Listed records
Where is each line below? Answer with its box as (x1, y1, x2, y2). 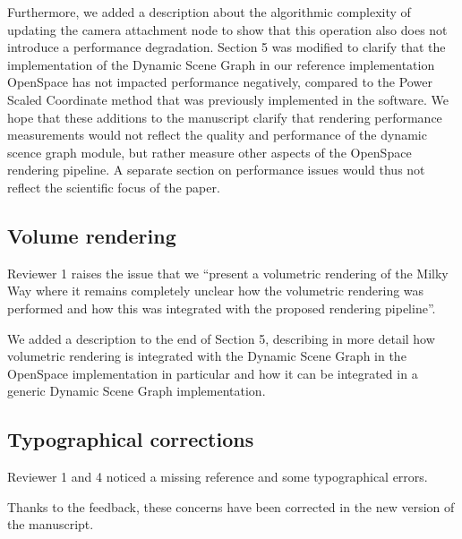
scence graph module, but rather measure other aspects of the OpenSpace (7, 142, 412, 161)
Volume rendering (7, 221, 176, 249)
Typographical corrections (7, 425, 254, 453)
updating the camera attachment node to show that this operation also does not (7, 20, 448, 38)
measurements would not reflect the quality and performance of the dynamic (7, 125, 427, 144)
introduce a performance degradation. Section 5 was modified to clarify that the (7, 38, 446, 56)
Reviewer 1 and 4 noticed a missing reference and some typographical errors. (7, 467, 428, 486)
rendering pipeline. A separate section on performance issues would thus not (7, 160, 425, 179)

Try it
Since only part of the listing is wanted, copy exactly the lines from the one holding "Typographical corrections (7, 425, 254, 453)" to the one holding "Reviewer 1 and", both included.

Response to the exercise
Typographical corrections (7, 425, 254, 453)
updating the camera attachment node to show that this operation also does not (7, 20, 448, 38)
measurements would not reflect the quality and performance of the dynamic (7, 125, 427, 144)
introduce a performance degradation. Section 5 was modified to clarify that the (7, 38, 446, 56)
Reviewer 1 and 4 noticed a missing reference and some typographical errors. (7, 467, 428, 486)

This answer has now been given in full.